This time around we'll focus on life-cycle and sustainability -- what it
means -- how to achieve it. Some might think sustainability means
continuing forever without change. More likely it means being flexible and
continuing to adapt to make room for new life. Letting go is not easy.
What needs to be carried forward? What do we need to leave behind?
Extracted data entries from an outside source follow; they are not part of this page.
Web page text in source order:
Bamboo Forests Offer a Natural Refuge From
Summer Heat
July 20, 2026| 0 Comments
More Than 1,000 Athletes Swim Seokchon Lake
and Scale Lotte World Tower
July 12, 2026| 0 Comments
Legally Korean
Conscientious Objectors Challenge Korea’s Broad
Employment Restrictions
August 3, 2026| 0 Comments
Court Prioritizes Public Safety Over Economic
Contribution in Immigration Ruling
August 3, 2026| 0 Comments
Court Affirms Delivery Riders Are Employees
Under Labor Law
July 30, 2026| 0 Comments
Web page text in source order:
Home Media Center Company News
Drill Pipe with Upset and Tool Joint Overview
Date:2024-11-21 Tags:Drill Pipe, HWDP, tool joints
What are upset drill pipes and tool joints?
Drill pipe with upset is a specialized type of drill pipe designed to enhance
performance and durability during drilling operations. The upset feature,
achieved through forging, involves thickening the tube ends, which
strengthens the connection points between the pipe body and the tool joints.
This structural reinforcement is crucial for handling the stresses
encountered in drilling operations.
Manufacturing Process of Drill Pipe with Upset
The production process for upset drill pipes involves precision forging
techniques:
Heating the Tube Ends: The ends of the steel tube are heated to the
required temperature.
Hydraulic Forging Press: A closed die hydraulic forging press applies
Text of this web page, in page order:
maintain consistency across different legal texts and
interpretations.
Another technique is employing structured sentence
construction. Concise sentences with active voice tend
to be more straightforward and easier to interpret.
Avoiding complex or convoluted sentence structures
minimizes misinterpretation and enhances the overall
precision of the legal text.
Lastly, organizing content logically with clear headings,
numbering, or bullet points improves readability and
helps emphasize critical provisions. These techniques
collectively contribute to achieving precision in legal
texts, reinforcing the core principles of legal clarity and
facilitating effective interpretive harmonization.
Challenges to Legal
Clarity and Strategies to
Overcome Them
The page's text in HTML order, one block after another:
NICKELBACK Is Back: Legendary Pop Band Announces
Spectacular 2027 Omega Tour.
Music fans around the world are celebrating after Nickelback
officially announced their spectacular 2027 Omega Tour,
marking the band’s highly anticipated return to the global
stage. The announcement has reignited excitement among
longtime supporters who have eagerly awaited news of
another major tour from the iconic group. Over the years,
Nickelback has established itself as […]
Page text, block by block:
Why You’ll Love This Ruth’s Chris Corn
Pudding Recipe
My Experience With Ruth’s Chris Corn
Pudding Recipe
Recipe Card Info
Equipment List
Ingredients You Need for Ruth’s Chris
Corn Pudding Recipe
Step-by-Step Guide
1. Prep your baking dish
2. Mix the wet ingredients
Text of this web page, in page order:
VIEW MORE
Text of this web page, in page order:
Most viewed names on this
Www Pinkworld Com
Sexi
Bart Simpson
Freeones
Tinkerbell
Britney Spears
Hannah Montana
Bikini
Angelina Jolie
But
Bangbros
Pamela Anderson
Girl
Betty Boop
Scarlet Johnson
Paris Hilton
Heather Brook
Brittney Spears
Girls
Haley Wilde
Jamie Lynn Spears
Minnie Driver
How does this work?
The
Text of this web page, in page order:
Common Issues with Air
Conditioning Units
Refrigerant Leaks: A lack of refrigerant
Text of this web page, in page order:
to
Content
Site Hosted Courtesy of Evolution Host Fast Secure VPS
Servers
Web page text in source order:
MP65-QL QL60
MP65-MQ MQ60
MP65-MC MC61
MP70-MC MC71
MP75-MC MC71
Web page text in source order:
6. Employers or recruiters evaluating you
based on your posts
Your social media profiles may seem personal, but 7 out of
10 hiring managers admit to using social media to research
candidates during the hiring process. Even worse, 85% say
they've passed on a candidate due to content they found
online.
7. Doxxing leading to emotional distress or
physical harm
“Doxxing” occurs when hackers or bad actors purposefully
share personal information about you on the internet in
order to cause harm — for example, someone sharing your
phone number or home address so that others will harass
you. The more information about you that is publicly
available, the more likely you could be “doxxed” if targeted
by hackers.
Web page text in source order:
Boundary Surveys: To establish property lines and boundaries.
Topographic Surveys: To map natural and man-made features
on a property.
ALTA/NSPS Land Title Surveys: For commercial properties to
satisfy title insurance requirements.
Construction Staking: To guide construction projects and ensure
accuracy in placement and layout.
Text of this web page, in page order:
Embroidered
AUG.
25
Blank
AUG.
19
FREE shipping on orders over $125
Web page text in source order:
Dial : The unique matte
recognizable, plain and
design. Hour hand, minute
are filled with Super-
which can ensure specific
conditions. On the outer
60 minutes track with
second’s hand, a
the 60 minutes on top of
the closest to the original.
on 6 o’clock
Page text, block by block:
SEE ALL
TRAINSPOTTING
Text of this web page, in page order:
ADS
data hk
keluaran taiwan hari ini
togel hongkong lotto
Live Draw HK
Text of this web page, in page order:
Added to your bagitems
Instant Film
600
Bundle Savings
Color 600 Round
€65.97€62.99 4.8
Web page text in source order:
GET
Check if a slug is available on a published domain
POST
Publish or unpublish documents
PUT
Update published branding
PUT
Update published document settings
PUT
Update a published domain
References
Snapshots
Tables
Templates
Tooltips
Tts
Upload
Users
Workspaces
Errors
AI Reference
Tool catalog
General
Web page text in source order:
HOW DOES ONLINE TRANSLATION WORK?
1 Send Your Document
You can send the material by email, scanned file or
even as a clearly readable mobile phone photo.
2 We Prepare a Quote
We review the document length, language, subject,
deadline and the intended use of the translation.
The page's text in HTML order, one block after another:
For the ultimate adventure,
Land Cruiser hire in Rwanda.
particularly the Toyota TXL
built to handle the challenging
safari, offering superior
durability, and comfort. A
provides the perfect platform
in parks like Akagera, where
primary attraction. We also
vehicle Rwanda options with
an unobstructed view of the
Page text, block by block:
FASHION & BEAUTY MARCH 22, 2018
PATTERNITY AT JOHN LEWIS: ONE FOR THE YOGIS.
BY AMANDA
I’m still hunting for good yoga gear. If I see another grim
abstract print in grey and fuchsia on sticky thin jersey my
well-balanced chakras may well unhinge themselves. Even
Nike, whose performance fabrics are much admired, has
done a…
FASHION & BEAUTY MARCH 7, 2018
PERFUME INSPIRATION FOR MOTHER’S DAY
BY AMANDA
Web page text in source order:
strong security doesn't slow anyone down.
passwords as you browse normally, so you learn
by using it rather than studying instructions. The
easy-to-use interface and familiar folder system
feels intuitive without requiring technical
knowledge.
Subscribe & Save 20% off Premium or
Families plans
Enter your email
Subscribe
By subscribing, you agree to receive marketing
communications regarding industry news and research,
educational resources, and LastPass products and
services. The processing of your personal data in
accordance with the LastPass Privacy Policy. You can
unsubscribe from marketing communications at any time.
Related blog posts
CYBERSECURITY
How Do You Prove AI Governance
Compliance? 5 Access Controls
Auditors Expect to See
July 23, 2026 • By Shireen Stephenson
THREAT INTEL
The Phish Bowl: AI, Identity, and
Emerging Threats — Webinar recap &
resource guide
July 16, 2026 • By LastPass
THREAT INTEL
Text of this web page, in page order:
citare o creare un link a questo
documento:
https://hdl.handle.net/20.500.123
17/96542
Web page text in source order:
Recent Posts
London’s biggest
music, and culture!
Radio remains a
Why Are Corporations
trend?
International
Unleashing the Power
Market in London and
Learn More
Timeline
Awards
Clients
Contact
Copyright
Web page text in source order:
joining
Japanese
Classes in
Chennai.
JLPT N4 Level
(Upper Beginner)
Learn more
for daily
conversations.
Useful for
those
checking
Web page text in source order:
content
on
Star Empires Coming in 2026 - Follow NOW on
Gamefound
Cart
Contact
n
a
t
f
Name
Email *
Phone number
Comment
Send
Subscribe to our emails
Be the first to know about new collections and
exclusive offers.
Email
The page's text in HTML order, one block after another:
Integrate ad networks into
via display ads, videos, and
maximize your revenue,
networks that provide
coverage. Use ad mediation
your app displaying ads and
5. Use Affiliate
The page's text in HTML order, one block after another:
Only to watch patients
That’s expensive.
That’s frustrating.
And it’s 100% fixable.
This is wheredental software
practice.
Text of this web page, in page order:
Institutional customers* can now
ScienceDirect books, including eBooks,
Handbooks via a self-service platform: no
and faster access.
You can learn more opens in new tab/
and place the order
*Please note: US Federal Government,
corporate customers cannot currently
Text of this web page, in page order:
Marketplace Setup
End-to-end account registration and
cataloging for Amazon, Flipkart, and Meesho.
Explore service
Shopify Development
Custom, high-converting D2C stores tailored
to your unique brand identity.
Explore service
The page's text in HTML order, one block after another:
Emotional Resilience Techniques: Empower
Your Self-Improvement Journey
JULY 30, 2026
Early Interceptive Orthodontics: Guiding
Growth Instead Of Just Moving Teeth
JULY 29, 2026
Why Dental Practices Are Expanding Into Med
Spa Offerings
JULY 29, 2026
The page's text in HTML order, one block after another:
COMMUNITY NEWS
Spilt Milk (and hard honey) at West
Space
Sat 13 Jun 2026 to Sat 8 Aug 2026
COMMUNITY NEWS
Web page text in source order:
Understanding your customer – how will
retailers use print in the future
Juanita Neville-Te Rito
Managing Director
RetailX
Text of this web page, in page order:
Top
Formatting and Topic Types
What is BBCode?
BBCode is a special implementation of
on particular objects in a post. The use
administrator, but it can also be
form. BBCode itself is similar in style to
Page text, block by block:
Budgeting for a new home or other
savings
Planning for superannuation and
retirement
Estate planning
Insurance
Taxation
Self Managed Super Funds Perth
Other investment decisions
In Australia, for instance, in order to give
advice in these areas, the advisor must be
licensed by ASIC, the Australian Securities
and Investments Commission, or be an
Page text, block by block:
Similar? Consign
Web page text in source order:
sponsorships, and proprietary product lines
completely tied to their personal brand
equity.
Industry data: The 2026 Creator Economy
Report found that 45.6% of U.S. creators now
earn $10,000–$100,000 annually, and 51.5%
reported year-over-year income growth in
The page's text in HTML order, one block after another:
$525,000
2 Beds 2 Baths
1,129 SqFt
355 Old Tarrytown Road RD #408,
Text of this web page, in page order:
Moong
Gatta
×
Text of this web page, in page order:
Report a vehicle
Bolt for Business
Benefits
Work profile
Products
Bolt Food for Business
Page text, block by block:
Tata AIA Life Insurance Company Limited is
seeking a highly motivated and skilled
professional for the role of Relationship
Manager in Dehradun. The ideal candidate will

Twice per year we host an experiential gathering called "Experiences in
Stewardship." It gives us the opportunity to learn while immersed in the
complexity of the human experience. The learning has always surpassed what
we could imagine going in, and these gatherings give us a chance to more
fully understand what it means to work in the organizations we say we want
to "create."
We'll meet April 26-29 at Jiminy Peak in Hancock, MA. If you think you'd
like to join us and help learn more about these important concepts, let me
know. I'd be glad to talk more about this with you or send you some more
information and a personal invitation. You can also read more at
http://www.ourfuture.com.
By Mary Oliver:
To live in this world
You must be able
to do three things:
to love what is mortal;
to hold it
against your bones knowing
your own life depends upon it;
and, when the time comes to let it go,
to let it go.
Thanks -- John Dicus
--
John Dicus | Cornerstone Consulting Associates
Providing Experiences In... Teamwork - Systems - Stewardship
[email protected] | http://www.ourfuture.com
800-773-8017 (in US) | 330-725-2728 (voice/fax)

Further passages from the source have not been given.